Initially, defendant argues that her sentencing guidelines range was too broad, giving the trial court “unfettered discretion.” However, “[t]he Michigan Constitution vests sentencing
-7- authority in the Legislature.” Boykin, 510 Mich at 183. Specifically, Const 1963, art 4, § 45 states that “[t]he legislature may provide for indeterminate sentences as punishment for crime and for the detention and release of persons imprisoned or detained under such sentences.” Thus, the trial court here had the authority to sentence defendant within her properly calculated guidelines range.

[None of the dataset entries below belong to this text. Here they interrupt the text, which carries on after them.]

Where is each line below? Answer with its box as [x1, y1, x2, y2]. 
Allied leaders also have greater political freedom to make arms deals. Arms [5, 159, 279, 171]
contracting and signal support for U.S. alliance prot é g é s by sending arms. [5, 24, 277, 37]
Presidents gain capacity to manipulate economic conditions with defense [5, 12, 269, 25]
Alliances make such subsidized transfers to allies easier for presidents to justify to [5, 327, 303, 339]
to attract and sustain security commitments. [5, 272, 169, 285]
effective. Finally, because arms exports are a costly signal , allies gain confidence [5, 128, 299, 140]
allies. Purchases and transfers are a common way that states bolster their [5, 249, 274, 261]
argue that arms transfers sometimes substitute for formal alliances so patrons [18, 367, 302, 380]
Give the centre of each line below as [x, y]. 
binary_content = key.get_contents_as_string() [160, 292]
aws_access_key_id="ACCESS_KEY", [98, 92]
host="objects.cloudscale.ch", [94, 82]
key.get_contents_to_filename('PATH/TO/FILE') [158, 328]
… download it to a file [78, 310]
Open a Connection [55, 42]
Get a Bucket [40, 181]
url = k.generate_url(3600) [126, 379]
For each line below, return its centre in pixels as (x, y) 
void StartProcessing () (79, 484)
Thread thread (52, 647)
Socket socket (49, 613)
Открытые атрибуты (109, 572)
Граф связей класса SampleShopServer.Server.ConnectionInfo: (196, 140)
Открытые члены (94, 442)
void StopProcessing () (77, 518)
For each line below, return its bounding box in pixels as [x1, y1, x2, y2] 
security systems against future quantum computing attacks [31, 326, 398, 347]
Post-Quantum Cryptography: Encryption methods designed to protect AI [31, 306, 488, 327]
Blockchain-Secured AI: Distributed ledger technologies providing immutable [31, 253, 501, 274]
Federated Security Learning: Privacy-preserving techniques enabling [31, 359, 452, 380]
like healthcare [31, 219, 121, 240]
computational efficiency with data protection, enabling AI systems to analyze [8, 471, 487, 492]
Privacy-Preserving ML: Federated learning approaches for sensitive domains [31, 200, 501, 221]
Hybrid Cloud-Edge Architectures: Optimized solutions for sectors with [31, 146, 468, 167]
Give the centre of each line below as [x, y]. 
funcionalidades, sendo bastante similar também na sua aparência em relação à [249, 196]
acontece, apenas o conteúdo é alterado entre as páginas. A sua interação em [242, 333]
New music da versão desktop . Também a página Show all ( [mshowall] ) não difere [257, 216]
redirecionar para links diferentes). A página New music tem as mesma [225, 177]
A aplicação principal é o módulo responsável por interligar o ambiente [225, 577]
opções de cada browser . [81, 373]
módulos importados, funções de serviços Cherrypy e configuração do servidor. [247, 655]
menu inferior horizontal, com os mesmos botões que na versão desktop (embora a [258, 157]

More importantly, regarding defendant’s argument that her sentence was disproportionate, the trial court addressed the circumstances of the offense and noted that defendant had chased Scott after she stabbed him. Defendant suggests that her sentence was disproportionate to the offense because the single stab wound does not show a “brutal attack,” and because the killing was done under circumstances similar to self-defense or manslaughter. However, the trial court noted that the jury had rejected both the higher offense of first-degree murder and the lesser offense of manslaughter, as well as an outright acquittal that would have suggested its agreement with self- defense. Moreover, the act of chasing Scott after stabbing him arguably could be characterized as “brutal.” The trial court was not required to consider mitigating factors, such as the altercation between defendant and Scott as described by defendant. See Bailey, 330 Mich App at 63. Nor was the trial court otherwise required to justify its within-guidelines sentence. People v Posey (On Remand), ___ Mich App ___, ___; ___ NW3d ___ (2023) (Docket No. 345491); slip op at 4 (“[T]here is nothing in Posey suggesting that a sentencing court needs to expressly explain why a within-guidelines sentence is reasonable and proportionate.”). Finally, defendant has not identified any particular facts of this case, other than the allegation of self-defense that the jury rejected, to indicate that a typical 25-year sentence for murder is inappropriate. See Posey, 512 Mich at 359 (“[T]he defendant bears the burden of demonstrating that their within-guidelines sentence is unreasonable or disproportionate[.]”).5
Accordingly, we affirm defendant’s 25-year minimum sentence as reasonable and proportionate.
V. CONCLUSION
There were no errors warranting relief. We affirm.
/s/ Stephen L. Borrello /s/ Michael J. Riordan /s/ Sima G. Patel
5 The essence of defendant’s argument regarding her sentence is that the trial court failed to expressly justify a sentence at the top of the guidelines range. However, as noted, an express justification is unnecessary when the sentence is within the guidelines range.